The message rubbed off on Korean voters, who despite their proximity and economic ties to China, have been turned off by Beijing’s aggressive stance.

“I want a president who crystal clearly says what he wants to say to the US and the Western world, and isn’t concerned about any counter reaction from China,” said Cha Kwang-il, a dentist who voted for Yoon on Wednesday.

“The Moon’s administration has been letting China get into its diplomatic decisions. We sure need to be concerned about China, but not to an extent in which we can’t say what we must because of China.”

Hong Jung-hee, a 47-year-old artist from Gangnam said she voted for Yoon because she wanted a strong “man who can power through difficult times”.

“Unlike the US and other Western countries, South Korea so far has been heavily reliant on China,” she said. “I think South Korea needs to be more comprehensive in its diplomatic relations. The US has helped South Korea a lot in history.”
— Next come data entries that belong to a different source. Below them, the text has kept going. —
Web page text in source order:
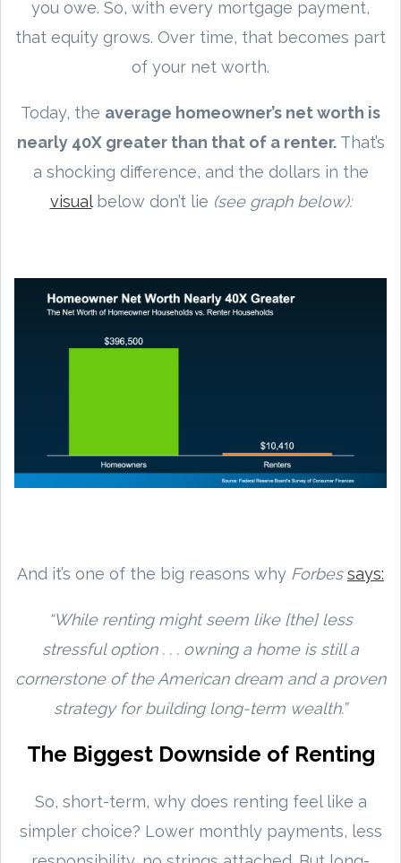
you owe. So, with every mortgage payment,
that equity grows. Over time, that becomes part
of your net worth.
Today, the average homeowner’s net worth is
nearly 40X greater than that of a renter.That’s
a shocking difference, and the dollars in the
visualbelow don’t lie (see graph below):
And it’s one of the big reasons why Forbes says:
“While renting might seem like [the] less
stressful option . . . owning a home is still a
cornerstone of the American dream and a proven
strategy for building long-term wealth.”
The Biggest Downside of Renting
So, short-term, why does renting feel like a
simpler choice? Lower monthly payments, less
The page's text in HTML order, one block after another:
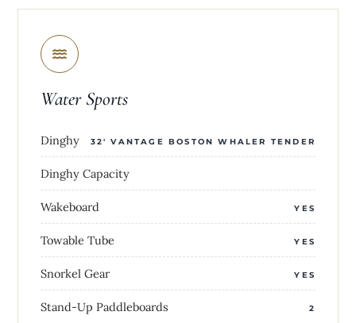
Water Sports
Dinghy 32' VANTAGE BOSTON WHALER TENDER
Dinghy Capacity
Wakeboard YES
Towable Tube YES
Snorkel Gear YES
Stand-Up Paddleboards 2
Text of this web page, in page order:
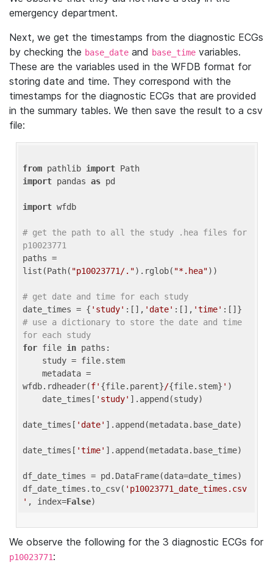
emergency department.
Next, we get the timestamps from the diagnostic ECGs
by checking the base_date and base_time variables.
These are the variables used in the WFDB format for
storing date and time. They correspond with the
timestamps for the diagnostic ECGs that are provided
in the summary tables. We then save the result to a csv
file:
from pathlib import
import pandas as pd
import wfdb
# get the path to all the study .hea files for
p10023771
paths =
list(Path( "p10023771/.").rglob( "*.hea"))
# get date and time for each study
date_times = { 'study' :[], 'date' :[], 'time'
# use a dictionary to store the date and time
for each study
for file in paths:
wfdb.rdheader(f' {file.parent}/{file.stem} ' )
    date_times[
'study' ].append(study)
date_times[ 'date' ].append(metadata.base_date)
date_times[ 'time' ].append(metadata.base_time)
df_date_times = pd.DataFrame(data=date_times)
df_date_times.to_csv( 'p10023771_date_times.csv
' , index=False
We observe the following for the 3 diagnostic ECGs for
p10023771:
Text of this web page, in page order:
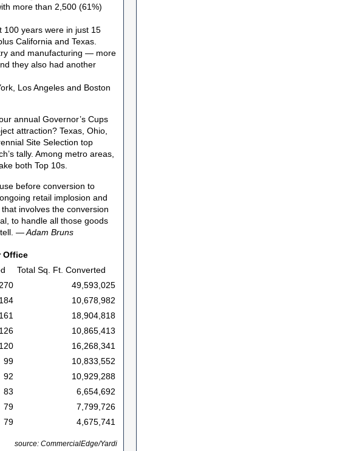
more than 2,500 (61%)
100 years were in just 15
California and Texas.
and manufacturing — more
they also had another
Los Angeles and Boston
annual Governor’s Cups
attraction? Texas, Ohio,
Site Selection top
tally. Among metro areas,
both Top 10s.
before conversion to
retail implosion and
involves the conversion
to handle all those goods
— Adam Bruns
Office
Total Sq. Ft. Converted
270
49,593,025
184
10,678,982
161
18,904,818
126
10,865,413
120
16,268,341
99
10,833,552
92
10,929,288
83
6,654,692
79
7,799,726
79 4,675,741
source: CommercialEdge/Yardi
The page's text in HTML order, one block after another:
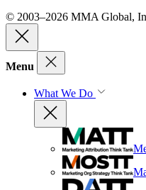
© 2003–2026 MMA Global,
Menu
What We Do
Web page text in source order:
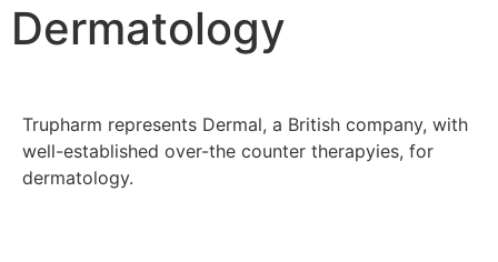
Dermatology
Trupharm represents Dermal, a British company, with
well-established over-the counter therapyies, for
dermatology.
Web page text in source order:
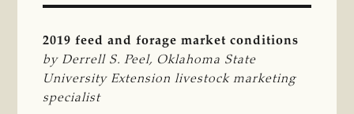
2019 feed and forage market conditions
by Derrell S. Peel, Oklahoma State
University Extension livestock marketing
specialist
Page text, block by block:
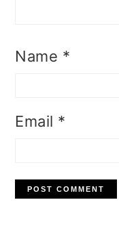
Name *
Email *

Others are not ready to let go of their country’s more cautious diplomatic past, fearing it could harm them if there is an outbreak of war on the Korean Peninsula.

“Our national security will be at risk if we let a person like Yoon take the highest post,” said Min Kyung-chil, 81, a retired civil servant, who lived through the Korean War.

The Democratic Party’s candidate Lee Jae-myung Lee accused Yoon of fearmongering during the campaign. “It is important to win a war, but it is more important to win without a war and the most important thing is to create [an] environment where there is no need to go to war,” he said.

Hwang Jung-min, a 29-year-old researcher, was worried enough about Korea’s future under Yoon’s diplomatic policies to go to the last Lee campaign event late on Tuesday night.

“If western countries are concerned about global security and war issues, I think they would lean more towards supporting Lee than Yoon for the sake of bringing peace to the world,” she said.

Now Western governments will not have a choice. Yoon and his vision for a strong Korea are here to stay for the next five years.